How can there be a problem with empirical truth? Isn't this what is true?

Philosophers have often questioned empirical truth. Aren't the senses fallible? How can experience be the source of truth when it is so chaotic, confused, and arbitrary? How can we make a statement from a small number of observations? What about concepts such as "fragile" or "length"? Even if observables confirm an hypothesis, where does the hypothesis come from?

If we dealt with experience alone, there would be no intuitive leap to go from the particular to the general. Often, speculative knowledge comes first. For example, Galileo discovered the law of gravity as a rule of proportionality and then confirmed the law with experiment.

One solution is to expand the scope of what it is that is true. This is the approach of Frege in going from words to sentences, and that of Quine, in going from sentences to knowledge as a whole. Then observables and concepts have a certain freedom.

More than this, it appears that language concerns much more than reality. Sensory experience is of course an important part of language.

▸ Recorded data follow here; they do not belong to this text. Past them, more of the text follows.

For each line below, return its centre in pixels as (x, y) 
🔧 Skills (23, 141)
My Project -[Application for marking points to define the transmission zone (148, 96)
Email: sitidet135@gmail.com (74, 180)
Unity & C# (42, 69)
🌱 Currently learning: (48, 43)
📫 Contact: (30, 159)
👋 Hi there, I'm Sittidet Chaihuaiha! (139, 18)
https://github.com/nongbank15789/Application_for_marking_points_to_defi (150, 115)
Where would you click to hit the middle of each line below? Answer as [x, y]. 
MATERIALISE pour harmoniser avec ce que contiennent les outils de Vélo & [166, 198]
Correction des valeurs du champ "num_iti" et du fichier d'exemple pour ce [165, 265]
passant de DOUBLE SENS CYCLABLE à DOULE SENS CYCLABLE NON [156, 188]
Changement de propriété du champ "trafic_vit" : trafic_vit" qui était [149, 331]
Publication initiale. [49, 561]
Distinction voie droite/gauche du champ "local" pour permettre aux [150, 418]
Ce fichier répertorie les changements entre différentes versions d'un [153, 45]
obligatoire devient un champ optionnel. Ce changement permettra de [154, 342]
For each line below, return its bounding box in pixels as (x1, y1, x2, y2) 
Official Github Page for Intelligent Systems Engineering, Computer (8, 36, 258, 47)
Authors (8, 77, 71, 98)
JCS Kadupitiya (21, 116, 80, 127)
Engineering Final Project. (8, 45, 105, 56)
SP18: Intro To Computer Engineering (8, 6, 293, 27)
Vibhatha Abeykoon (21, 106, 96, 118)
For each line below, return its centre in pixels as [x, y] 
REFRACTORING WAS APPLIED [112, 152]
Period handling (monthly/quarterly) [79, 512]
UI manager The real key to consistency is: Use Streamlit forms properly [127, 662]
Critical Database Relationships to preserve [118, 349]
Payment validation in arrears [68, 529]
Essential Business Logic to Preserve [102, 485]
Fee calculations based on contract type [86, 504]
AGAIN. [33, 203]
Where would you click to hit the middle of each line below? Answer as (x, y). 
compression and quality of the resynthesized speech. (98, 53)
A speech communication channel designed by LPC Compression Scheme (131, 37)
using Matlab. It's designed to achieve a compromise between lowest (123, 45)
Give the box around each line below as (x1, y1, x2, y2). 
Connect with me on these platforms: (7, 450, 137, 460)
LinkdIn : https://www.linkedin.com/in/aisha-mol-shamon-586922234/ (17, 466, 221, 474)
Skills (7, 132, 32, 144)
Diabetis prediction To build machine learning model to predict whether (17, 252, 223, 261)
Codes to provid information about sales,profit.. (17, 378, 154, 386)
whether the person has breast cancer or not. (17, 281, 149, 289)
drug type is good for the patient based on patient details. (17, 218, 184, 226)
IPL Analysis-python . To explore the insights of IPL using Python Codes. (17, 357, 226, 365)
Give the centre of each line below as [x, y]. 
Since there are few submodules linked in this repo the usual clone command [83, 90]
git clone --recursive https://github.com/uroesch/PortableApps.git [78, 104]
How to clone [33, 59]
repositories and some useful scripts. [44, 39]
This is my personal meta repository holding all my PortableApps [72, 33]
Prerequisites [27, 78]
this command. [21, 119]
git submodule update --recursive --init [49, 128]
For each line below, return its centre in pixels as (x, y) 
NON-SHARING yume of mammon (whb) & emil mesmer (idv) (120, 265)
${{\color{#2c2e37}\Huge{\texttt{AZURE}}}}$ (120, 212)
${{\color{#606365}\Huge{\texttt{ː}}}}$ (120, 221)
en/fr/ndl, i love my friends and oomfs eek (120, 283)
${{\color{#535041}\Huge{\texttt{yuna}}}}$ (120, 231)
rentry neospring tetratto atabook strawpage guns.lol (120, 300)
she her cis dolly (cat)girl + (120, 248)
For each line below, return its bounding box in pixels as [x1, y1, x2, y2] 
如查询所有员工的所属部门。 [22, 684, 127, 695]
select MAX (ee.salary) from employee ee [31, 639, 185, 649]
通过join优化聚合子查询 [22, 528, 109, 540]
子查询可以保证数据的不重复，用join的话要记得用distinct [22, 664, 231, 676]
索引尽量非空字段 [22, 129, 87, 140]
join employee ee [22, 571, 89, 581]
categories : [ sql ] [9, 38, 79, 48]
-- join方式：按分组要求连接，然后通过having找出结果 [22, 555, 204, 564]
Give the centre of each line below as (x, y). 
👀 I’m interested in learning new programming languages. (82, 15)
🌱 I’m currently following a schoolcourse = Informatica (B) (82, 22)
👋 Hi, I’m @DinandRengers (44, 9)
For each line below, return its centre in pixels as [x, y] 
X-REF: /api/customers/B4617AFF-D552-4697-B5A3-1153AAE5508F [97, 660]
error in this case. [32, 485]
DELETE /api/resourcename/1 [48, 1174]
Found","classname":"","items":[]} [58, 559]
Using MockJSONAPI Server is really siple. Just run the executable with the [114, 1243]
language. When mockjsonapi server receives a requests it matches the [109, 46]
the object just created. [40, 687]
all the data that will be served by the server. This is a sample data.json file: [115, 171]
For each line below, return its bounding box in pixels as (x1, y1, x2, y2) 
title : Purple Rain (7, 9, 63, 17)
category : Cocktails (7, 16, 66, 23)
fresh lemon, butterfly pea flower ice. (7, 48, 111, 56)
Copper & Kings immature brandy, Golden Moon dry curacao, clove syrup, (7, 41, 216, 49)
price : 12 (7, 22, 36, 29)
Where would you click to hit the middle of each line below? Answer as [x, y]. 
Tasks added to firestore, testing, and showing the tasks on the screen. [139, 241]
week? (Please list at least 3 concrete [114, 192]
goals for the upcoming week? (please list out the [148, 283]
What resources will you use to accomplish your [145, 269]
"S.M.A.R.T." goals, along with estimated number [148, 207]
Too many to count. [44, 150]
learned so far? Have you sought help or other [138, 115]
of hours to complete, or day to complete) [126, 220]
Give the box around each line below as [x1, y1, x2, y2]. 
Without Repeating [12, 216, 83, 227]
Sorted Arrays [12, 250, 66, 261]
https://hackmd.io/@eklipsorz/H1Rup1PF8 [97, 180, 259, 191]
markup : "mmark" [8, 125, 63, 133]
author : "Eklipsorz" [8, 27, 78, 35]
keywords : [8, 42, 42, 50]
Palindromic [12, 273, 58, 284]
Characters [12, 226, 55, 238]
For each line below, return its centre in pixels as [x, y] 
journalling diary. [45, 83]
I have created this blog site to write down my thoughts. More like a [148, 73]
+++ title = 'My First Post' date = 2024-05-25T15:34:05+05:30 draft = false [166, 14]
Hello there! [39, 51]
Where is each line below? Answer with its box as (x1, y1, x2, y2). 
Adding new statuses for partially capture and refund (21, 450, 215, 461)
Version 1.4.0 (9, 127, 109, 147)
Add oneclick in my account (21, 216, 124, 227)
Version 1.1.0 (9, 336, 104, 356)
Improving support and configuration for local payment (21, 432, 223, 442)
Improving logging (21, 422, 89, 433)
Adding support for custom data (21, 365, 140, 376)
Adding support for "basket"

But so is ethics, imagination, games, and ideas. (cbb 4/94 4/98)

Subtopic: empirical truth requires faith, convention, other worlds up

Quote: Copernicus believed that Venus goes around the sun even though Venus when far from the earth was nearly the same size as it was when close to the earth [»galiG_1632]
Quote: Galileo discovered the equation for acceleration in free fall by seeking a general rule of proportionality for uniform growth of distances, times, and speeds [»drakS5_1973]
Quote: all languages are anchored in other worlds rather than in sensible experience [»mitcR_1979]
Quote: the unit of empirical significance is the whole of science and not statements (Frege) or terms (Locke) [»quinWV1_1951]
Quote: we cannot abandon magic; our language assumes the existence of abstract entities; so with mankind and gravity comes Lady Luck and fate [»mitcR_1979]
Quote: the system of concepts is the creation of man. It is bound by simplicity and the most nearly possible certain, intuitive connection to the totality of sense-experience
Quote: because the geometrical behaviour of real solid bodies depends on conditions, geometric predicates and physical laws about reality are conventions. They are selected so that geometry and all of physical law are in accord with experience [»einsA_1923]
Quote: knowledge cannot spring from experience alone; the human mind must first construct forms independently before comparing them against observed fact [»einsA11_1930]
Quote: young children and tamarins expect all falling objects to fall straight down, despite evidence to the contrary [»hausMD_2000]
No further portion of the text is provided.